BLAKE'S SHADOW: WILLIAM BLAKE AND HIS ARTISTIC LEGACY
THE LORD OF VENEDOTIA 1948
David Jones (1895 – 1974)
Details
- Dimension
- 56 X 44.5 CM
- Media
- WATERCOLOUR, BLACK CHALK, PENCIL, PASTEL ON PAPER
- Accession number
- P57
Summary
This drawing expresses David Jones’ preoccupation with the overlap between Roman and Christian eras in Britain, and the idea that the Roman Imperium was the nest for Christianity. These are themes that he expanded his second great literary work, The Anathemata, written in a surge of literary effort between 1948 and 1951. In The Lord of Venedotia Jones casts the Lord Jesus Christ in a local light; in a footnote to The Anathemata he makes reference to the story of this warrior prince, drawing together Celtic, Roman and Christian histories.

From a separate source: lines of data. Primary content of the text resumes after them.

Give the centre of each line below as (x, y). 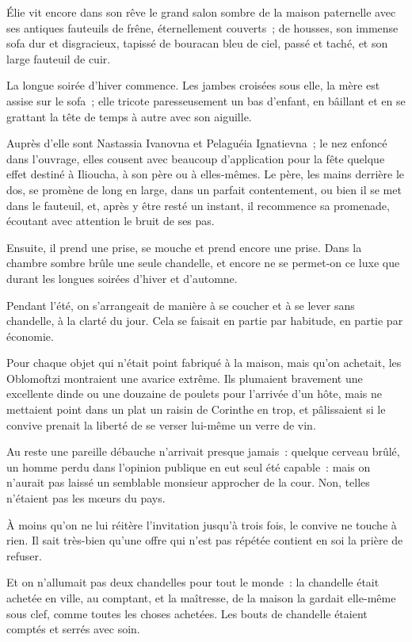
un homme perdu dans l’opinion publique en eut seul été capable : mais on (189, 466)
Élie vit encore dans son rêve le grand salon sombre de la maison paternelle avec (201, 12)
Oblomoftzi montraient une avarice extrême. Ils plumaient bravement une (185, 378)
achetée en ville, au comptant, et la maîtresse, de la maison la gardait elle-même (201, 598)
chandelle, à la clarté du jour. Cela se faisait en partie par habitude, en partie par (205, 321)
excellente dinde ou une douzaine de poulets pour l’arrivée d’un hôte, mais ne (194, 394)
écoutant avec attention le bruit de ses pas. (111, 221)
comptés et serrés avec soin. (73, 629)
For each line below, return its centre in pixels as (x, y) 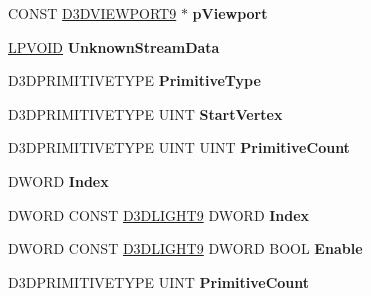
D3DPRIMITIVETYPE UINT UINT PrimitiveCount (179, 147)
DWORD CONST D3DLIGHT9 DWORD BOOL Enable (185, 248)
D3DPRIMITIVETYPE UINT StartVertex (145, 113)
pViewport (230, 13)
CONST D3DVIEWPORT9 (92, 13)
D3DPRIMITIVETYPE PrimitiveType (134, 80)
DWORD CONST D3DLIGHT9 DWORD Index (159, 214)
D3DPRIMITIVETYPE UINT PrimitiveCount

It is generally accepted that the man known to Welsh tradition as Cunedda Wledig was a Romanized Briton, almost certainly a Christian, and possibly associated with the office of Dux Britanniarum. Sometime before the year AD 400, he came, presumably under Roman auspices, from the district of the Otadini or Votadini in South Scotland, into Venedotia (N. Wales). His great-grandfather, his father and three of his nine(?) sons and one of his grandsons bore Roman names; two of which, Donatus and Marianus, are said to be certainly of Christian provenance. The rule which these men established for Wales, in the age of St Ambrose, was destined to evolve into a dynasty of native princes, which endured, in however precarious fashion, for nine centuries.[1]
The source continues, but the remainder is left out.